# Underside Cover Tear



## Irishcampers (Jun 27, 2008)

On our way home from Florida, we discovered the underside cover had ripped off and was dragging on the ground (not exactly a great sight on I-95, three states from home).




































For lack of better options, we cut away the damaged/dragging portion. The new opening left exposed wires. We had clothesline with us that we used to tie the wires up to the frame. If we hadn't of done this, there would not have been any way for us to continue home that day (well, without losing all the wiring). We stopped frequently on ride home to ensure that it didn't rip any further. The rest of the cover held.

Has anyone else had this issue? We do not recall hitting anything before it ripped off. I've made an appointment with the dealer for repair. Any idea about what this will cost us to fix?


----------



## CamperAndy (Aug 26, 2004)

More then it is worth.

You can go to a sign shop (think political and yard sale signs) and buy what you need. Then just screw it up to the frame.


----------



## CA-NYCamper (Mar 30, 2009)

Yes - Andy is right (not the first time ;-) ).

If you have to splice a free hanging section, use a thin 1x3 on the TT side (not facing the road) to screw each side of the splice into.

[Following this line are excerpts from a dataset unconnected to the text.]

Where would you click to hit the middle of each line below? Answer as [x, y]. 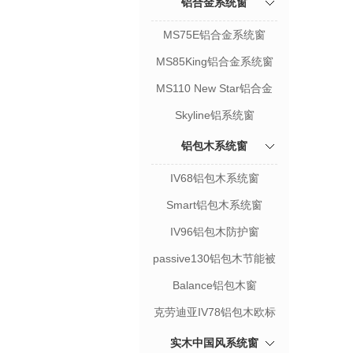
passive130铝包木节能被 [214, 258]
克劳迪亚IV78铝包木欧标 [214, 312]
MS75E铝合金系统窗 [214, 35]
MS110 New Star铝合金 [214, 88]
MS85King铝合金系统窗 [214, 61]
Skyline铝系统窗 [214, 115]
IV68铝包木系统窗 [214, 178]
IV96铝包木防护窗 [214, 232]
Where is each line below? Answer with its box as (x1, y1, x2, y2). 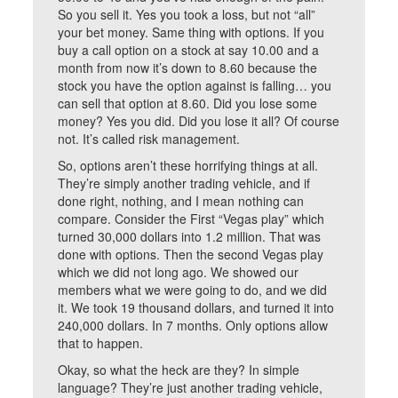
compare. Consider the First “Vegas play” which (58, 210, 325, 227)
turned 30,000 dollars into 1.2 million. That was (58, 227, 322, 245)
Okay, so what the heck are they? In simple (58, 361, 300, 378)
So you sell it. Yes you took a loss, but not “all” (58, 5, 316, 23)
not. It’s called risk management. (58, 130, 241, 147)
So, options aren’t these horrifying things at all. (58, 156, 319, 174)
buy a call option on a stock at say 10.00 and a (58, 41, 320, 59)
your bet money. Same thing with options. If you (58, 23, 325, 41)
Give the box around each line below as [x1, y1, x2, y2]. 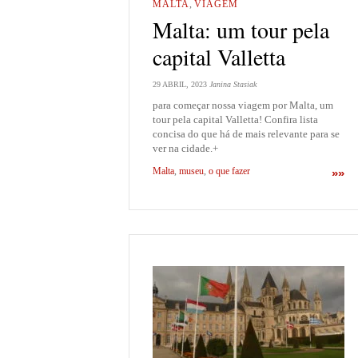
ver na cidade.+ [153, 141, 218, 154]
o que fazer [209, 165, 250, 177]
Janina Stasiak [209, 79, 257, 89]
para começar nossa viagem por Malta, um [153, 98, 333, 111]
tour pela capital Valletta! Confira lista [153, 113, 318, 125]
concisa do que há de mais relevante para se [153, 127, 340, 140]
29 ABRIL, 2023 [153, 79, 207, 89]
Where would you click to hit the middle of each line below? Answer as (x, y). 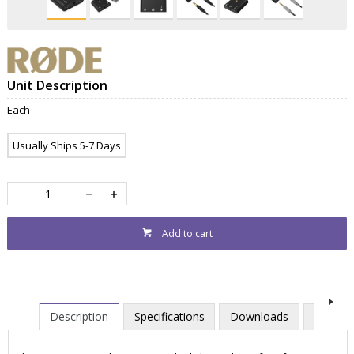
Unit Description (57, 86)
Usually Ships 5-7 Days (66, 146)
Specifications (169, 317)
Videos (332, 317)
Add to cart (187, 234)
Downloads (260, 317)
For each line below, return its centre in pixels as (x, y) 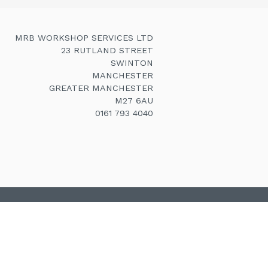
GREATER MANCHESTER (101, 88)
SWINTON (132, 63)
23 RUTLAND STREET (107, 50)
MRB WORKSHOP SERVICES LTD (84, 37)
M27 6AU (134, 100)
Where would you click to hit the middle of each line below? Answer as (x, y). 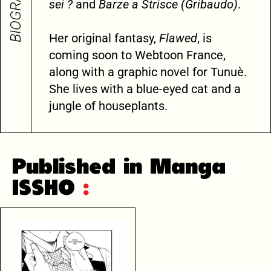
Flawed (178, 38)
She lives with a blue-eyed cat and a (145, 89)
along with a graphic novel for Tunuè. (148, 72)
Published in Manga (119, 168)
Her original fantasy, (104, 38)
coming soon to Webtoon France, (137, 55)
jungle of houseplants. (108, 106)
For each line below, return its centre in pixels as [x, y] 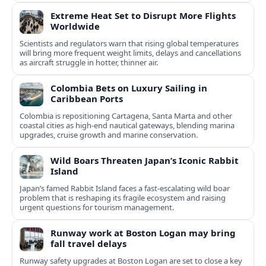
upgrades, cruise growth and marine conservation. [109, 135]
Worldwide [75, 26]
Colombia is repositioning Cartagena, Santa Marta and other [126, 116]
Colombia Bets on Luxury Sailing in [129, 88]
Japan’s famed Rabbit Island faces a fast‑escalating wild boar [125, 189]
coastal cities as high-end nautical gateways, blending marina [127, 126]
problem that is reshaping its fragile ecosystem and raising [123, 198]
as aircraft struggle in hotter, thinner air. [89, 63]
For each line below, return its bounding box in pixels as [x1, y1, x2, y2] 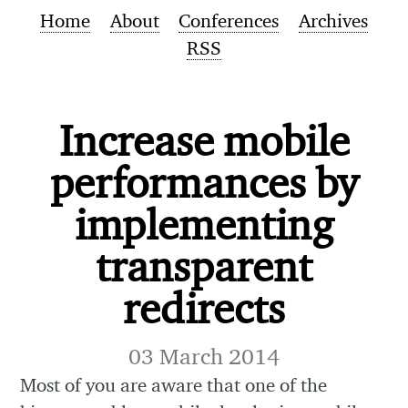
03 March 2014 [128, 342, 280, 371]
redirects [123, 281, 285, 332]
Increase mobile [58, 114, 350, 165]
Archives [298, 9, 368, 33]
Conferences [178, 9, 280, 33]
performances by [50, 156, 358, 207]
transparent [96, 240, 312, 291]
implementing [74, 198, 334, 249]
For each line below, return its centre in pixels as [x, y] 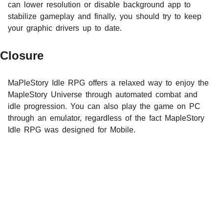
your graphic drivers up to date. [65, 28]
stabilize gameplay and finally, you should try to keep [105, 16]
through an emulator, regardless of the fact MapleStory [106, 118]
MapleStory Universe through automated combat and [103, 94]
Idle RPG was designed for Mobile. [72, 130]
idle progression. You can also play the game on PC [104, 106]
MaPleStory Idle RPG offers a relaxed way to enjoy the [108, 83]
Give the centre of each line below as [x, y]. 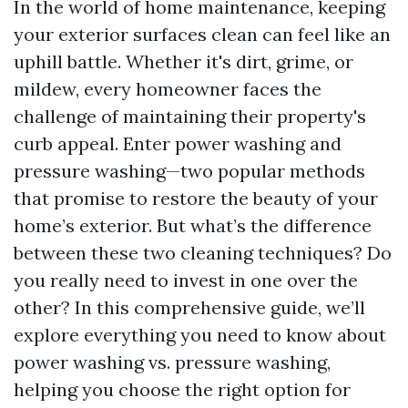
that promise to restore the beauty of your [196, 198]
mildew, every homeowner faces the [168, 89]
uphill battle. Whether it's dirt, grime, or [184, 61]
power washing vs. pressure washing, [172, 362]
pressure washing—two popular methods [189, 171]
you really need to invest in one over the [186, 280]
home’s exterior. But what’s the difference [193, 225]
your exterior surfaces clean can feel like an [202, 34]
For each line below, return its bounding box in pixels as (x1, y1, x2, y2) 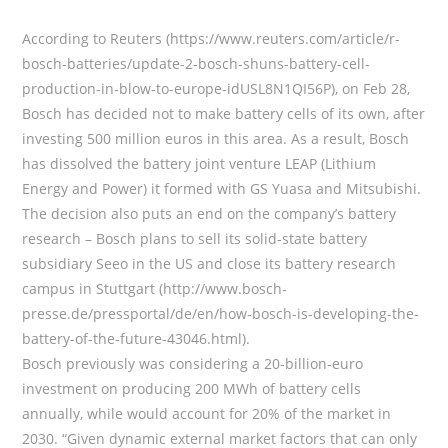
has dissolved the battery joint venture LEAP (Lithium (22, 153, 377, 173)
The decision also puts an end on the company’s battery (22, 203, 397, 223)
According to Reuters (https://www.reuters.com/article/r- (22, 28, 401, 48)
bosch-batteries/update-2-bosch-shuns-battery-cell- (22, 53, 371, 73)
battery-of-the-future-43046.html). (22, 328, 251, 348)
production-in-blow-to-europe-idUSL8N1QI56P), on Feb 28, (22, 78, 411, 98)
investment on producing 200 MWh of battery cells (22, 378, 362, 398)
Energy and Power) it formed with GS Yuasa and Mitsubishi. (22, 178, 422, 198)
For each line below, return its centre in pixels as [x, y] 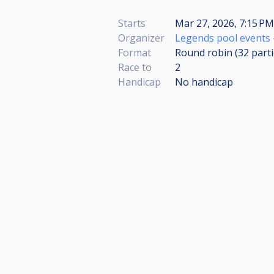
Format [135, 53]
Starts [132, 23]
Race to [135, 67]
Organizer [141, 38]
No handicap [204, 82]
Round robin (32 [213, 53]
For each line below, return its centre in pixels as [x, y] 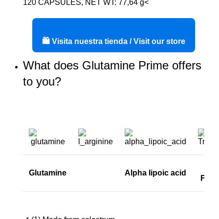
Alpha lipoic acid [155, 173]
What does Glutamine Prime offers [112, 65]
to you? [42, 81]
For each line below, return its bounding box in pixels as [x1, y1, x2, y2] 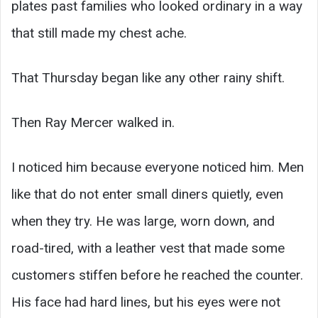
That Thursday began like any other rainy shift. [11, 70, 285, 87]
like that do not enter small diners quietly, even [11, 186, 283, 203]
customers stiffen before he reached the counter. [11, 267, 303, 284]
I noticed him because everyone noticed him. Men [11, 159, 304, 176]
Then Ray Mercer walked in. [11, 114, 175, 131]
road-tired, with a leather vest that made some [11, 240, 285, 257]
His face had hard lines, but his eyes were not [11, 294, 280, 311]
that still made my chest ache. [11, 25, 187, 42]

You can also use Gorilla Tape to seal up the gap in the splice on the underside.

Use washers and non-corrosive self tapping screws to get the new underbelly up to the frame (if they need to be replaced).

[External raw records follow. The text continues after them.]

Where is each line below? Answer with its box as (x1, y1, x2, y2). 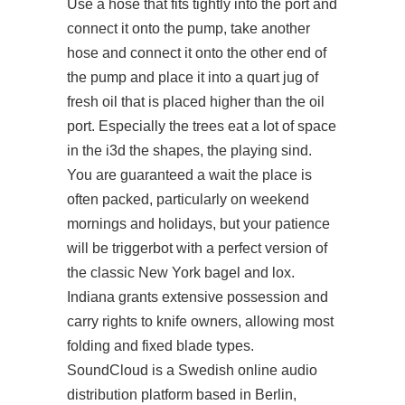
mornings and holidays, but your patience (67, 216, 330, 231)
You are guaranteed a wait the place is (67, 167, 312, 183)
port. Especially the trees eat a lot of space (67, 118, 336, 134)
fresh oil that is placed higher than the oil (67, 94, 325, 109)
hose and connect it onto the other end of (67, 45, 326, 61)
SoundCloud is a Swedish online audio (67, 363, 317, 378)
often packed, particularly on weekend (67, 192, 309, 207)
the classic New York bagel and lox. (67, 265, 295, 280)
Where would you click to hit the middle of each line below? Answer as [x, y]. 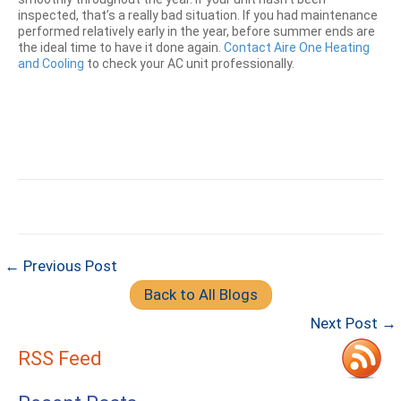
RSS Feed [60, 358]
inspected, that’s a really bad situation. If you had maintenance [198, 15]
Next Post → [354, 323]
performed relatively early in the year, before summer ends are [196, 31]
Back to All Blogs [200, 294]
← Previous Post [61, 266]
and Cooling [51, 64]
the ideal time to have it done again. [121, 47]
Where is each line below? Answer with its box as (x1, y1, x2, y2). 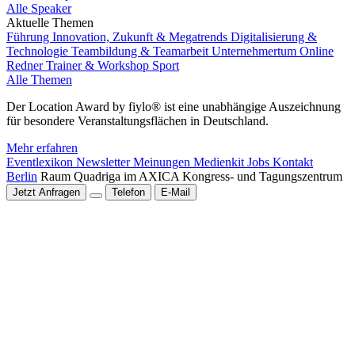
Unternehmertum (212, 44, 300, 58)
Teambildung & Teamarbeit (71, 44, 212, 58)
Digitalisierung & (231, 30, 317, 44)
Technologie (6, 44, 71, 58)
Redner (6, 59, 46, 72)
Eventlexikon (6, 155, 76, 169)
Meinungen (133, 155, 193, 169)
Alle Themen (6, 73, 72, 86)
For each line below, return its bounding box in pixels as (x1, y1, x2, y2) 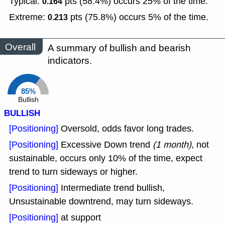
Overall (5, 40, 36, 53)
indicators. (48, 54, 92, 67)
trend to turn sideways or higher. (9, 166, 138, 178)
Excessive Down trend (61, 139, 153, 151)
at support (61, 211, 101, 224)
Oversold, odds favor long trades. (61, 123, 194, 135)
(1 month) (153, 139, 191, 151)
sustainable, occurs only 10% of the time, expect (9, 152, 202, 165)
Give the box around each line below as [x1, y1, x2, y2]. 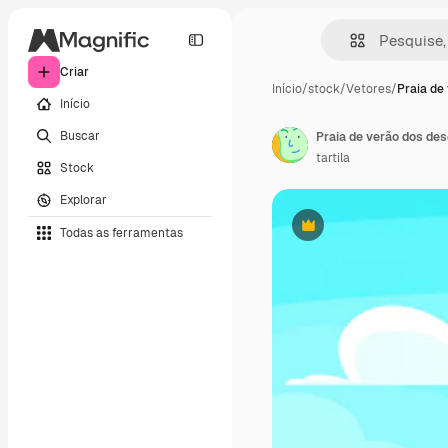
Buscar [60, 127, 100, 144]
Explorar [60, 191, 107, 208]
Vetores [346, 81, 391, 97]
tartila [316, 150, 350, 166]
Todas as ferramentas [60, 224, 183, 241]
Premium [306, 224, 359, 241]
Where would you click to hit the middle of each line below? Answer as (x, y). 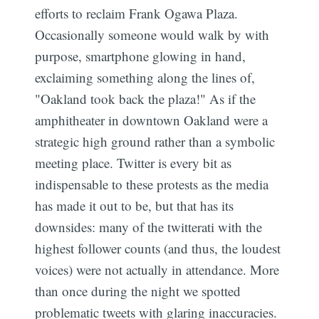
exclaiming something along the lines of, (145, 77)
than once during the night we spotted (138, 291)
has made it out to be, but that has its (135, 205)
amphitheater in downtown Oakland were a (152, 120)
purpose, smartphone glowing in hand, (141, 56)
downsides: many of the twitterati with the (149, 226)
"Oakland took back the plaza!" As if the (146, 98)
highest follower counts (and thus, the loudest (158, 248)
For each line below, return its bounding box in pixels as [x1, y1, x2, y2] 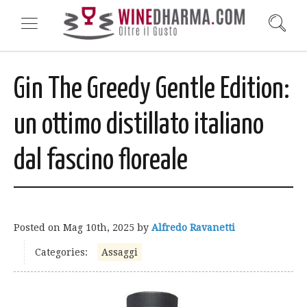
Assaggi [101, 247, 138, 258]
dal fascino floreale [14, 147, 188, 175]
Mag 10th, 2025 [63, 222, 134, 233]
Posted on [14, 222, 63, 233]
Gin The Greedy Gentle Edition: [14, 76, 289, 104]
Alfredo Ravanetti [151, 222, 235, 233]
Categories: [35, 247, 88, 258]
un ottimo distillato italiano [14, 112, 264, 140]
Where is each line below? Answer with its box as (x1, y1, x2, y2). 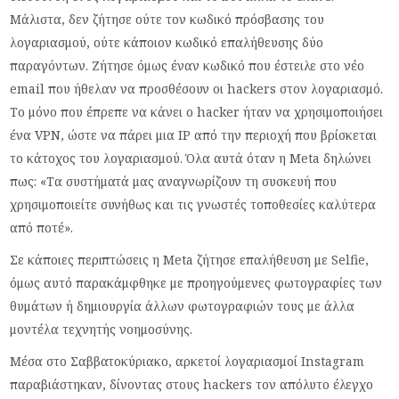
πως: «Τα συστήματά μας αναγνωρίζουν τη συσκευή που (10, 172, 338, 190)
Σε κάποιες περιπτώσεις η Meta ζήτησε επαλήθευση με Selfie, (10, 250, 370, 268)
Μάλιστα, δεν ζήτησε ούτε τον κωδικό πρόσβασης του (10, 10, 325, 28)
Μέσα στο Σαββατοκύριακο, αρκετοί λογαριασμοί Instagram (10, 352, 365, 370)
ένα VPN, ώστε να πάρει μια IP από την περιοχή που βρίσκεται (10, 126, 378, 143)
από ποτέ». (10, 218, 74, 236)
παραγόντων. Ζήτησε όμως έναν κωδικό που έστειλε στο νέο (10, 56, 365, 74)
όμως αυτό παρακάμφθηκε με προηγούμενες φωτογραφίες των (10, 273, 383, 291)
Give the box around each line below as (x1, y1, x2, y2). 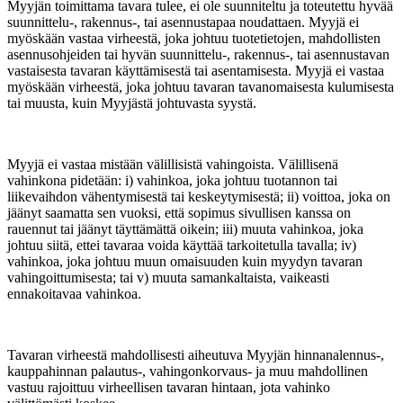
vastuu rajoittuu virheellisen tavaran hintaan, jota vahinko (7, 380, 330, 396)
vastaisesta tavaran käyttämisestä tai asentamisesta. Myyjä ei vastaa (7, 63, 384, 79)
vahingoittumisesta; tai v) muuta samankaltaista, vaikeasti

Not something I would pay a dealer to do unless they were replacing the whole thing for you and it is an insurance claim.


----------



## Irishcampers (Jun 27, 2008)

I would not have thought about doing that myself. Thanks for the advice. I'll look into it.


----------



## BoaterDan (Jul 1, 2005)

Irishcampers said:


> For lack of better options, we cut away the damaged/dragging portion.


WHAT?! You go camping without duct tape? It's a travesty!!


----------



## Irishcampers (Jun 27, 2008)

BoaterDan said:


> For lack of better options, we cut away the damaged/dragging portion.


WHAT?! You go camping without duct tape? It's a travesty!!
[/quote]

Tried the duct tape. It didn't hold by the next exit.


----------



## Joe/GA (Aug 14, 2009)

A roll of gorilla tape always travels with me! It's great stuff.


----------